[About this task]: Make an exact copy of the lines from the top of the entries below through the line with "to hold retaken". Leave all pictures out.

[Records excerpted from a collection]:
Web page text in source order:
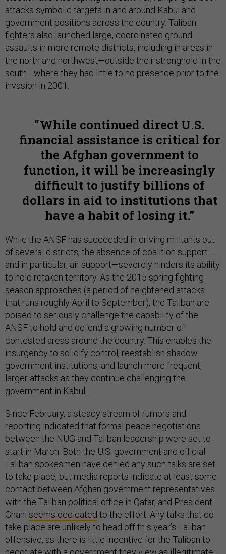
attacks symbolic targets in and around Kabul and
government positions across the country. Taliban
fighters also launched large, coordinated ground
assaults in more remote districts, including in areas in
the north and northwest—outside their stronghold in the
south—where they had little to no presence prior to the
invasion in 2001.
While continued direct U.S.
financial assistance is critical for
the Afghan government to
function, it will be increasingly
difficult to justify billions of
dollars in aid to institutions that
have a habit of losing it.
While the ANSF has succeeded in driving militants out
of several districts, the absence of coalition support—
and in particular, air support—severely hinders its ability
to hold retaken territory. As the 2015 spring fighting
season approaches (a period of heightened attacks
that runs roughly April to September), the Taliban are
poised to seriously challenge the capability of the
ANSF to hold and defend a growing number of
contested areas around the country. This enables the
insurgency to solidify control, reestablish shadow
government institutions, and launch more frequent,
larger attacks as they continue challenging the
government in Kabul.
Since February, a steady stream of rumors and
reporting indicated that formal peace negotiations
between the NUG and Taliban leadership were set to
start in March. Both the U.S. government and official
Taliban spokesmen have denied any such talks are set
to take place, but media reports indicate at least some
contact between Afghan government representatives
with the Taliban political office in Qatar, and President
Ghani seems dedicated to the effort. Any talks that do
take place are unlikely to head off this year’s Taliban
offensive, as there is little incentive for the Taliban to
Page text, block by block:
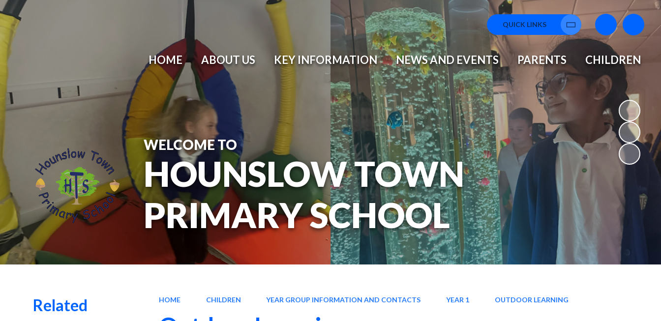
QUICK LINKS
Translate
HOME ABOUT US KEY INFORMATION NEWS AND EVENTS PARENTS CHILDREN
WELCOME TO
HOUNSLOW TOWN
PRIMARY SCHOOL
HOME CHILDREN YEAR GROUP INFORMATION AND CONTACTS YEAR 1 OUTDOOR LEARNING
Related
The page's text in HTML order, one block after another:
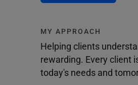
MY APPROACH
Helping clients
rewarding. Every client
today's needs and
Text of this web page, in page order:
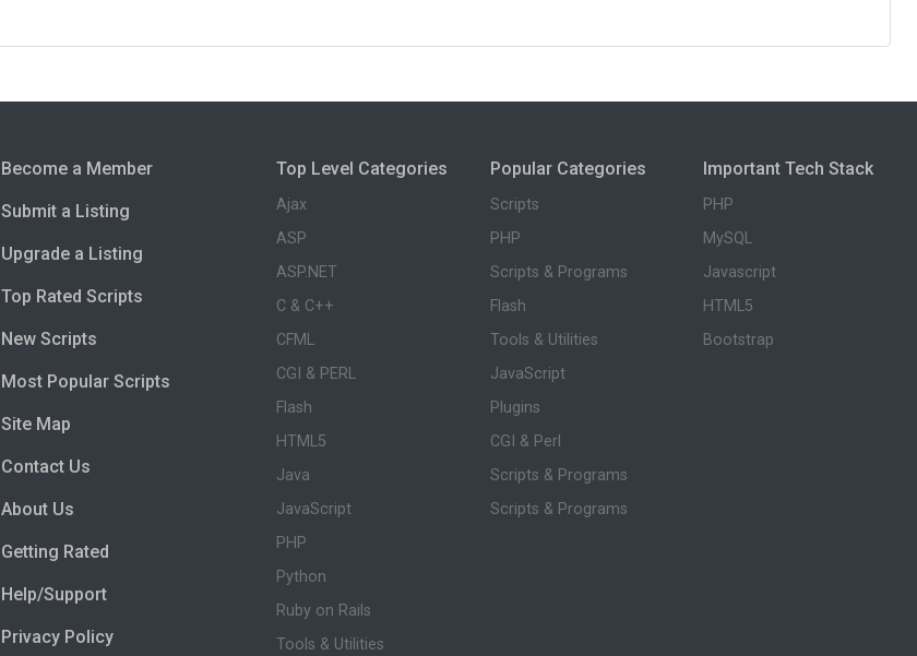
Become a Member
Submit a Listing
Upgrade a Listing
Top Rated Scripts
New Scripts
Most Popular Scripts
Site Map
Contact Us
About Us
Getting Rated
Help/Support
Privacy Policy
Top Level Categories
Ajax
ASP
ASP.NET
C & C++
CFML
CGI & PERL
Flash
HTML5
Java
JavaScript
PHP
Python
Ruby on Rails
Tools & Utilities
Popular Categories
Scripts
PHP
Scripts & Programs
Flash
Tools & Utilities
JavaScript
Plugins
CGI & Perl
Scripts & Programs
Scripts & Programs
Important Tech Stack
PHP
MySQL
Javascript
HTML5
Bootstrap
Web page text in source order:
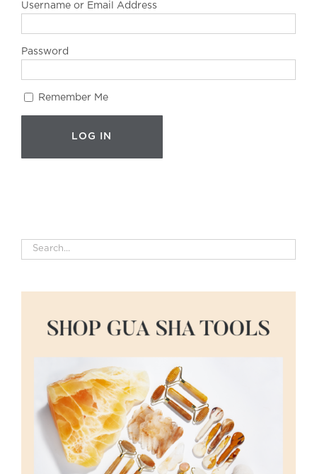
Username or Email Address
Password
Remember Me
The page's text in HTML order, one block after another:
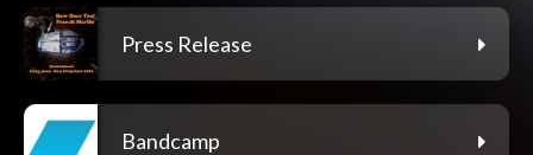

[Result for this exercise]:
Web page text in source order:
attacks symbolic targets in and around Kabul and
government positions across the country. Taliban
fighters also launched large, coordinated ground
assaults in more remote districts, including in areas in
the north and northwest—outside their stronghold in the
south—where they had little to no presence prior to the
invasion in 2001.
While continued direct U.S.
financial assistance is critical for
the Afghan government to
function, it will be increasingly
difficult to justify billions of
dollars in aid to institutions that
have a habit of losing it.
While the ANSF has succeeded in driving militants out
of several districts, the absence of coalition support—
and in particular, air support—severely hinders its ability
to hold retaken territory. As the 2015 spring fighting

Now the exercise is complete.